VCS systems store specific “versions” of each file, with checkins labeled using (hopefully descriptive) messages. Better yet, VCS systems allow you to “tag” a specific state of the repository (e.g. to mark it for release as version “2.0”). The repository may be “reverted” to its status at any tag or after any checkin with only one (or a few) simple commands.
Unless all authors never edit the same file, merging changes between multiple authors becomes difficult, if not impossible.

Note

VCS systems allow multiple users to edit the same file, merging changes automatically (if made to separate parts of the file), or requesting the newest checkin to manually merge portions of the code that overlap.
No “sandboxing” of code – the moment that you edit the file it is changed in the cloud, making it impossible for one user to compile while another is actively editing and saving files (since they typically will not compile at every save).

Note

VCS systems allow you to save files to disk for compilation and testing, and only share the changes with others when you decide that the changes should be shared.
No simple “diff” capabilities, to see exactly what has changed in each file at any point in time.

Note

VCS systems all supply some kind of “diff” to allow quick comparison between versions of a code.

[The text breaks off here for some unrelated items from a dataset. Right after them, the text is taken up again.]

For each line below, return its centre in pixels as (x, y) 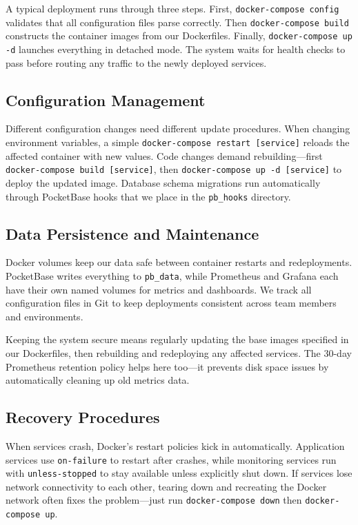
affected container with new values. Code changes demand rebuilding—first (164, 155)
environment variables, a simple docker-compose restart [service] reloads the (178, 142)
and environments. (44, 316)
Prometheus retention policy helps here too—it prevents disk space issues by (167, 366)
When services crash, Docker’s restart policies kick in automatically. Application (175, 445)
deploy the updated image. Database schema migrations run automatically (163, 182)
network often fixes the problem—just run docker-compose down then (154, 500)
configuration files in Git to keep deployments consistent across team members (171, 303)

All of that said, some people use a combination of a VCS and a cloud storage solution to get the benefits of both. For example, many smaller groups will set up a distributed version control system (Git or Mercurial) inside a Dropbox folder, that they can then share with other developers (for example, see this blog post). In this way, you can benefit from using the cloud to share files with others (Dropbox, Google Drive, etc.), while also benefiting from a VCS system for all of the options discussed above.

However, a big problem with the above cloud-based approach is that the client software needs to be installed on all machines where you plan to access the in-cloud repository. While you can certainly install these programs on your own computers, in general you cannot install them on shared clusters (like ManeFrame II). So if you do decide to use a customized cloud+VCS system, you’ll still need to manually copy your codes to/from ManeFrame II (or other shared clusters), and ensure that any updates to the repository and/or to files on ManeFrame II are manually merged back-and-forth.

In my experience, it’s much simpler (and just as free) to use a professional repository hosting service like Bitbucket.